(Records drawn from a dataset)
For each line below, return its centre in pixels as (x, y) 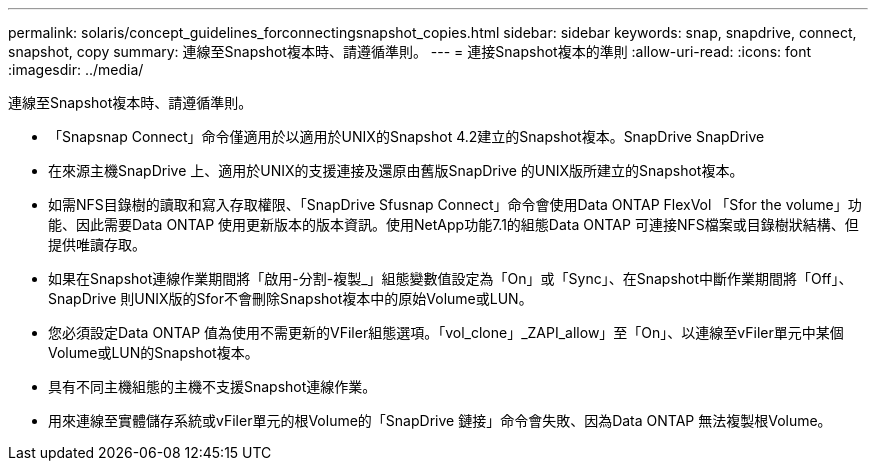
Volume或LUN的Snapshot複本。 (153, 352)
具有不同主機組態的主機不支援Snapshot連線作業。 (212, 386)
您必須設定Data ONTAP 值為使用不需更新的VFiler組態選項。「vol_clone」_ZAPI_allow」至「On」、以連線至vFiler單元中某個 (446, 332)
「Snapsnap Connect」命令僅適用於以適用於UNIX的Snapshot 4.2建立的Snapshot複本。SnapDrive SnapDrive (406, 136)
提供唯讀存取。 (97, 244)
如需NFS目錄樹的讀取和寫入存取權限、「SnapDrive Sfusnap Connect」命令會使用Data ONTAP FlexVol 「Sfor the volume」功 (455, 204)
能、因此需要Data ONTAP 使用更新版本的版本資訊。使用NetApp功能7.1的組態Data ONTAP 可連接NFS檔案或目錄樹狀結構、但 (453, 224)
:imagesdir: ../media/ (76, 69)
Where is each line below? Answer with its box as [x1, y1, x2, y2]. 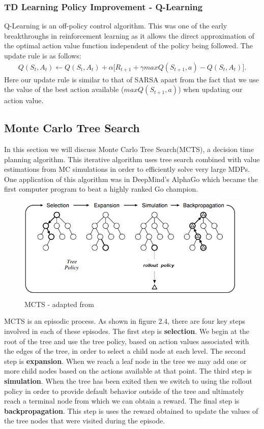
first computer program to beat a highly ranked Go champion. [4, 183, 198, 194]
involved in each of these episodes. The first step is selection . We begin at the [4, 325, 250, 336]
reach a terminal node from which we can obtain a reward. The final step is [4, 395, 240, 406]
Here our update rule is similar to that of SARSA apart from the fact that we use [4, 74, 259, 84]
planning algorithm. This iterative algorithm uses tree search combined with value [4, 154, 260, 164]
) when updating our [178, 84, 243, 95]
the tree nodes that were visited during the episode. [4, 415, 165, 426]
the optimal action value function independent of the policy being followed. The [4, 40, 253, 51]
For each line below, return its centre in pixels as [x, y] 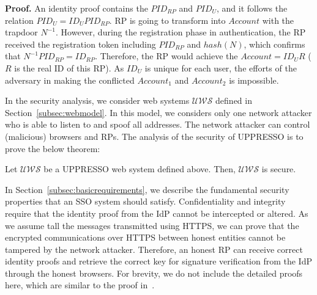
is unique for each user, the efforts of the [221, 67]
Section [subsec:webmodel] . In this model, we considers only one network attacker [158, 112]
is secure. [279, 169]
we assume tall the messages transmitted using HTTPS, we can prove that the [152, 225]
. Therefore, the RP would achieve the [166, 56]
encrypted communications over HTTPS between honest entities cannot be [145, 237]
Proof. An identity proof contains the [76, 8]
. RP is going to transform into [167, 20]
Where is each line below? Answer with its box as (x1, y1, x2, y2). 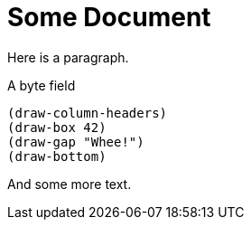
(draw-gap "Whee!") (7, 134, 144, 149)
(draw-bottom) (7, 148, 107, 164)
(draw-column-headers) (7, 105, 168, 120)
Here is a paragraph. (7, 49, 129, 65)
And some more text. (7, 175, 132, 192)
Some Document (7, 2, 211, 33)
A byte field (7, 77, 76, 93)
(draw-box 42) (7, 119, 107, 135)
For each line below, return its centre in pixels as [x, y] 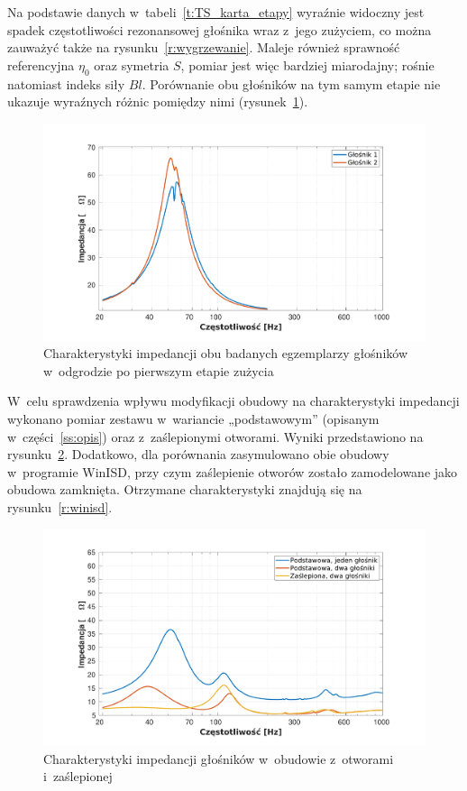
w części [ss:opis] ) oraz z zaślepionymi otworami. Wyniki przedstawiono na [215, 436]
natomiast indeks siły [66, 83]
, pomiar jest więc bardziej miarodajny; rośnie [307, 64]
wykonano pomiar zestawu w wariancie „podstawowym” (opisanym [193, 418]
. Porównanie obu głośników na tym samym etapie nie [291, 83]
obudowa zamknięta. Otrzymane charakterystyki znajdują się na [185, 489]
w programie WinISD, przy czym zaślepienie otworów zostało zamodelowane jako [233, 471]
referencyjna [41, 64]
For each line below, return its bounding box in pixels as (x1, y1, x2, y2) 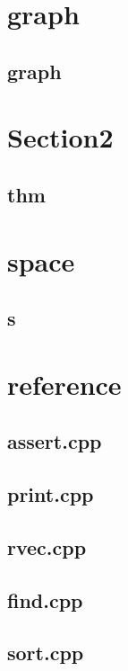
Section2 (7, 119, 114, 156)
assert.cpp (7, 427, 102, 455)
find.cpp (7, 586, 83, 613)
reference (7, 365, 122, 402)
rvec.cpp (7, 532, 87, 560)
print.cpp (7, 480, 94, 508)
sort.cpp (7, 639, 84, 667)
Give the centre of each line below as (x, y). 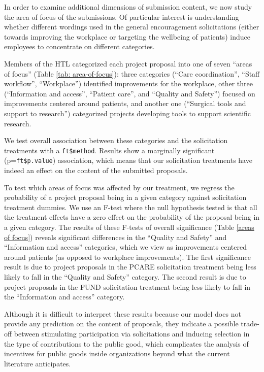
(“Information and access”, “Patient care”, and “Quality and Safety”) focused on (130, 93)
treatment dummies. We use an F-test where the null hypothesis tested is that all (131, 207)
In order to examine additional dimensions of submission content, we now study (128, 7)
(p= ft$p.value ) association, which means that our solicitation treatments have (128, 160)
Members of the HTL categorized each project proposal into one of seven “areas (128, 63)
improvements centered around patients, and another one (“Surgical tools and (125, 103)
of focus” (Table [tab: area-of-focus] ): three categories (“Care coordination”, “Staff (132, 73)
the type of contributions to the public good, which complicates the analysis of (126, 343)

## What this task involves
Exactly reproduce the lines above, starting at the one that contains "(draw-bottom) (7, 148, 107, 164)" and ending at the one that contains "find.cpp (7, 586, 83, 613)", both inclusive; leave the pictures out and add no other lines.

## Response area
(draw-bottom) (7, 148, 107, 164)
(draw-column-headers) (7, 105, 168, 120)
Here is a paragraph. (7, 49, 129, 65)
And some more text. (7, 175, 132, 192)
Some Document (7, 2, 211, 33)
A byte field (7, 77, 76, 93)
(draw-box 42) (7, 119, 107, 135)
For each line below, return its centre in pixels as [x, y] 
w części [ss:opis] ) oraz z zaślepionymi otworami. Wyniki przedstawiono na [215, 436]
natomiast indeks siły [66, 83]
, pomiar jest więc bardziej miarodajny; rośnie [307, 64]
wykonano pomiar zestawu w wariancie „podstawowym” (opisanym [193, 418]
. Porównanie obu głośników na tym samym etapie nie [291, 83]
obudowa zamknięta. Otrzymane charakterystyki znajdują się na [185, 489]
w programie WinISD, przy czym zaślepienie otworów zostało zamodelowane jako [233, 471]
referencyjna [41, 64]
For each line below, return its bounding box in pixels as (x1, y1, x2, y2) 
Section2 (7, 119, 114, 156)
assert.cpp (7, 427, 102, 455)
find.cpp (7, 586, 83, 613)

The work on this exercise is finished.